Well, knock me down with a Ferrari, who’d have thought it? Jemima Khan and Jeremy Clarkson! The fragrant, pouting Mima — epitome of well-bred, bankrolled, metro liberal hand-wringing faux angst — getting it on with the dishevelled reactionary so far to the right-of-centre-he’s-almost-in-the-median-strip petrolhead Jeremy. It’s like finding out that Harriet Harman has been secretly knocking off Jim Davidson behind our backs. Or Shami Chakrabati and Hitler. Well, OK, I overstate the case with that last one. And it is true that Jezza (Repton School), is not quite as distant, socially, from Jemima as are many of the rest of us, although it is a marginal thing. I mean, he still comes from Doncaster. I very much doubt that Jemima visits Doncaster too often. It’s even worse than Islamabad, and she got out of there pretty sharpish.

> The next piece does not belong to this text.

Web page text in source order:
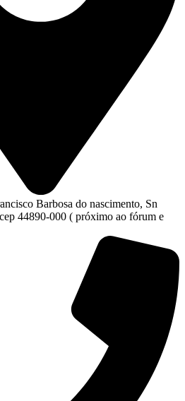
Barbosa do nascimento, Sn
44890-000 ( próximo ao fórum e

Of course, the reason we know about the affair between Jemima and Jeremy is that it didn’t happen. We are in the spooky, paradoxical universe of slebdom and super-injunctions. If Jemima and Jeremy really had been involved in an affair, we wouldn’t know about it. But because they definitely have not had an affair, we do — just as we now know that the affable jug-eared BBC journalist Andrew Marr isn’t the father of a child with some woman he’d had an affair with years ago. If he had been the father, my guess is we still wouldn’t know about it. Mr Justice Eady’s super-injunctions, then, are the gift that keeps on giving; in a sense, you are not a proper sleb without one. And the non-sleb population assume that everyone who is a sleb has demanded some sort of super-injunction about some noisome aspect of their private lives.

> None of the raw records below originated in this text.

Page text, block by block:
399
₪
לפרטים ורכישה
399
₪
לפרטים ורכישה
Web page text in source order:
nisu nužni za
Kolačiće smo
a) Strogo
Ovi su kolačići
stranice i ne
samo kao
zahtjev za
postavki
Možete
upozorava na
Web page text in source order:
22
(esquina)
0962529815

Ms Khan, née Goldsmith, who is described as a ‘political activist’, has found these horrible rumours of her own super-injunction ‘a nightmare’. Her many followers on Twitter, who seem to include the idiot blogger Guido Fawkes, have been treated to a litany of anguish and protestation. It is not true, she says, that she has taken out a super-injunction to prevent knowledge of an affair with Jezza being made public, via the publication of allegedly ‘intimate’ photographs of the two of them. There are no photographs, there has been no affair, there is no court order. And Jemima adds, perhaps unnecessarily, that she is a good friend of Clarkson’s wife, Frances, and that she had dinner with the two of them a couple of nights ago. The IQ of Twitter followers can be gauged by the fact that some are suggesting that the person who made the original allegation that Jemima had taken out a super-injunction would be in trouble with the courts for defying the super-injunction that she hadn’t taken out. But here’s an interesting hypothetical: if Jemima is not telling the truth and really had taken out a super-injunction, presumably she has now fallen foul of it herself. I must ask ol’ Eady for clarification on this matter.

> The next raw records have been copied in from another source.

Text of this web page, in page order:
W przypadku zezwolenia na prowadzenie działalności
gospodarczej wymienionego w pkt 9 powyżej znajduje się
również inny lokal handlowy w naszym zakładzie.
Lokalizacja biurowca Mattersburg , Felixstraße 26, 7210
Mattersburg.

They will rue the day Twitter (and the like) came along, the inhabitants of Slebsville. It may afford them the opportunity to engage, in a very real sense, with their adoring public, to tell them that they have just bought a packet of crisps or that they think David Cameron is quite ghastly — but there is always a large proportion of the public which is not terribly adoring and even predisposed to spite. If they think the tabloids are bad, the slebs, let them start dealing with the people who read them and see how they get on. It’s always been my suspicion that while Brits are evidently interested in slebs, they do not much like them, in general, and there are plenty who view them with undisguised loathing.
Meanwhile, these super-injunctions are beginning to serve precisely the opposite purpose to the one presumably intended by the people who apply for them. They stoke up not merely intense and perverse interest about who it is and what terrible things they might have to hide — even among those who would not normally give a monkey’s — but also a resentment that freedom of speech is being constrained by unelected judges, even among those who have no time, usually, for press intrusion into private lives.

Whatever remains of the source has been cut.